The control command output unit 210 outputs the control command of the boom 111 generated by the work equipment control unit 208 to the electromagnetic proportional control valve of the hydraulic system 125. The control command output unit 210 outputs the control command of the bucket 113 generated by the bucket control unit 209 to the electromagnetic proportional control valve of the hydraulic system 125.

<<Operation>>

Here, a method of controlling the hydraulic excavator 100 by the control device 126 according to the first embodiment will be described.

FIG. 6 is a flow chart showing an operation of the control device according to the first embodiment. The control device 126 performs control shown below at given control periods.

The manipulation amount acquiring unit 201 acquires an amount of manipulation relating to the boom 111, an amount of manipulation relating to the arm 112, an amount of manipulation relating to the bucket 113, and an amount of manipulation relating to a slew from the manipulator 1211 (step S1). The detected information acquiring unit 202 acquires information detected by each of the position detector 122, the direction calculator 123, the slope detector 124, and the stroke detector 117 (step S2).

The posture specifying unit 203 calculates the posture angle α of the boom 111, the posture angle β of the arm 112, and the posture angle γ of the bucket 113 from a stroke length of each of the hydraulic cylinders (step S3). The posture specifying unit 203 calculates positions of contour points of the bucket 113 in the global coordinate system on the basis of the calculated posture angles α, β and γ, the dimension L1 of the arm 112, the dimension L2 of the bucket 113, the dimension L3 of the boom 111, and a shape of the boom 111 which are stored in the work machine information storing unit 200, and a position, a direction, and a slope of the excavator body 120 which is acquired by the detected information acquiring unit 202 (step S4).

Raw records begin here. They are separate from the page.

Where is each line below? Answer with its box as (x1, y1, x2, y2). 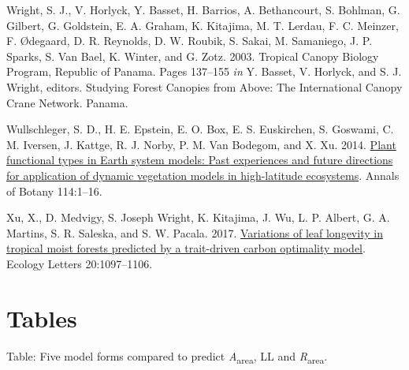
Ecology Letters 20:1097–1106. (6, 255, 153, 271)
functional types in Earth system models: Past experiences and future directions (6, 151, 393, 168)
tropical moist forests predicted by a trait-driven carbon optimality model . (6, 240, 366, 256)
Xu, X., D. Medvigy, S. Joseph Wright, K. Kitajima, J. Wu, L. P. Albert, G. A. (6, 209, 390, 226)
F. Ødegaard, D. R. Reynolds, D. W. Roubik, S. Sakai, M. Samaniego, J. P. (6, 32, 373, 49)
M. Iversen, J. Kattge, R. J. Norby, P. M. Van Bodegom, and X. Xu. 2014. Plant (6, 136, 396, 152)
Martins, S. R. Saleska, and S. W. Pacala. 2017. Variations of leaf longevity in (6, 224, 383, 241)
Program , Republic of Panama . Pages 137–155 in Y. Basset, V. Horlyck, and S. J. (6, 63, 402, 80)
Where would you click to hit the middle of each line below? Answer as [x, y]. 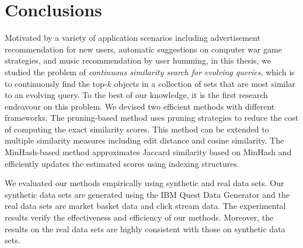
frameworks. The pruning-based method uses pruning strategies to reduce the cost [152, 118]
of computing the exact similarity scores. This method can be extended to [137, 129]
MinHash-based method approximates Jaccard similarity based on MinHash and [148, 152]
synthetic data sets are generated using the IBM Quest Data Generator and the [147, 194]
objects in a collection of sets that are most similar [205, 83]
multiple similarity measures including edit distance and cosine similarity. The [144, 140]
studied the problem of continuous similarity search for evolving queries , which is [150, 71]
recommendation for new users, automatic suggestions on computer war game [143, 49]
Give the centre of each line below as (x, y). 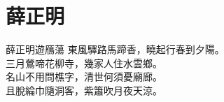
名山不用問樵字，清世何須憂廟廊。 (84, 76)
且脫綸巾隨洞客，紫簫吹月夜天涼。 (84, 90)
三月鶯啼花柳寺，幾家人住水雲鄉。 (84, 63)
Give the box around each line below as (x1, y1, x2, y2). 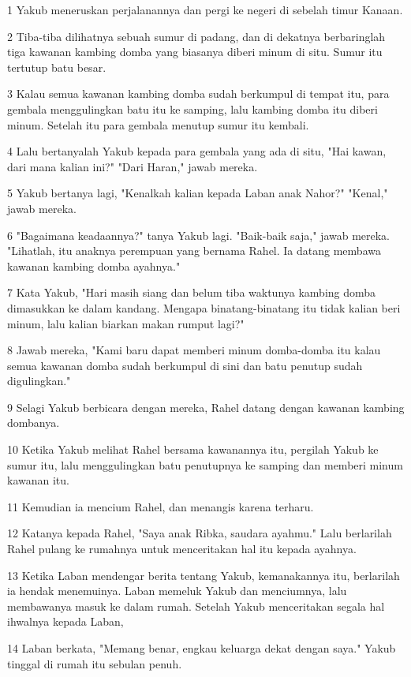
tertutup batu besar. (7, 58, 106, 75)
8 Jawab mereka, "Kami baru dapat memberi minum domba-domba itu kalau (7, 342, 381, 358)
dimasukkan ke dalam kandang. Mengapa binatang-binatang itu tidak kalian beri (7, 299, 401, 316)
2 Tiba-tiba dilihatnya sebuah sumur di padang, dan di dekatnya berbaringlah (7, 28, 386, 44)
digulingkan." (7, 372, 71, 389)
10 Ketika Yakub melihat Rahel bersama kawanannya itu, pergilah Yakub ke (7, 441, 379, 458)
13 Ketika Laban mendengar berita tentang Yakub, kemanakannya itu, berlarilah (7, 567, 400, 583)
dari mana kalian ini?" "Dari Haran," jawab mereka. (7, 158, 258, 174)
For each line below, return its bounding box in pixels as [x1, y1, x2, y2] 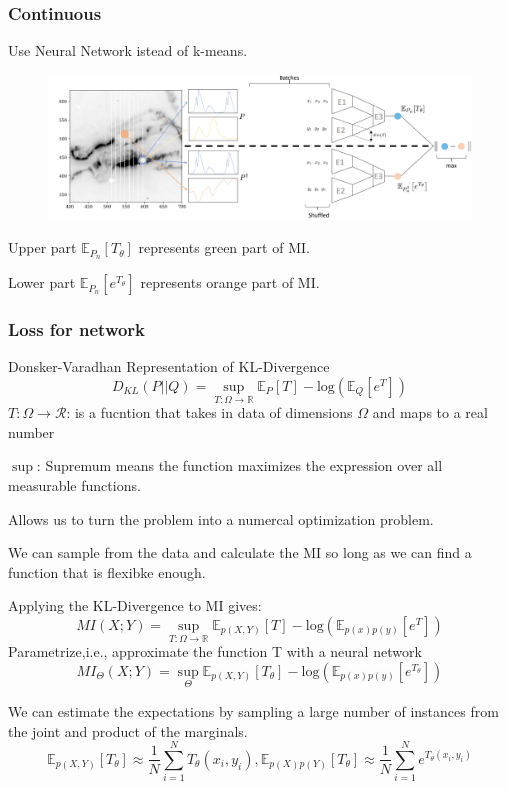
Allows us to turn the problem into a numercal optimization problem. [8, 508, 434, 529]
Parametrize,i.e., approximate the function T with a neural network [8, 641, 422, 662]
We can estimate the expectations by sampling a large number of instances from [8, 701, 499, 721]
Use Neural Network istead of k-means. [8, 40, 248, 61]
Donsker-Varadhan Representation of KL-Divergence [8, 356, 330, 377]
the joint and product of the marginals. [8, 720, 248, 741]
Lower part [8, 272, 76, 293]
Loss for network [8, 317, 146, 342]
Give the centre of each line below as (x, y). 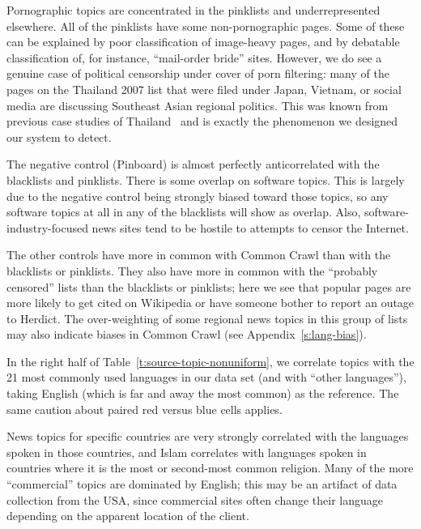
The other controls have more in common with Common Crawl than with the (199, 255)
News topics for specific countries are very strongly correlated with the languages (208, 436)
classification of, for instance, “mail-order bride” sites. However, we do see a (194, 57)
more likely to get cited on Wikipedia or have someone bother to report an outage (210, 303)
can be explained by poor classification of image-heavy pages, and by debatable (203, 42)
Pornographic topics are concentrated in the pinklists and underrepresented (193, 10)
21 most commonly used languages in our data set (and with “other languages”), (206, 377)
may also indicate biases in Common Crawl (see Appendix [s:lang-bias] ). (187, 334)

The target construction line specifying unit 205 specifies a contour point located at the lowest position in the global coordinate system among the contour points of the bucket 113 (step S5). The target construction line specifying unit 205 specifies a target construction surface that is located vertically below the specified contour point (step S6). Next, the target construction line specifying unit 205 calculates an intersecting line between a driving surface of the bucket 113, which passes through the specified contour point and the target construction surface, and target construction data as a target construction line (step S7). The distance specifying unit 206 specifies a distance between the bucket 113 and an excavation object position (step S8). The target speed deciding unit 207 calculates target speeds of the boom 111, the arm 112, and the bucket 113 on the basis of the amounts of manipulation acquired by the manipulation amount acquiring unit 201 in step S1 (step S9).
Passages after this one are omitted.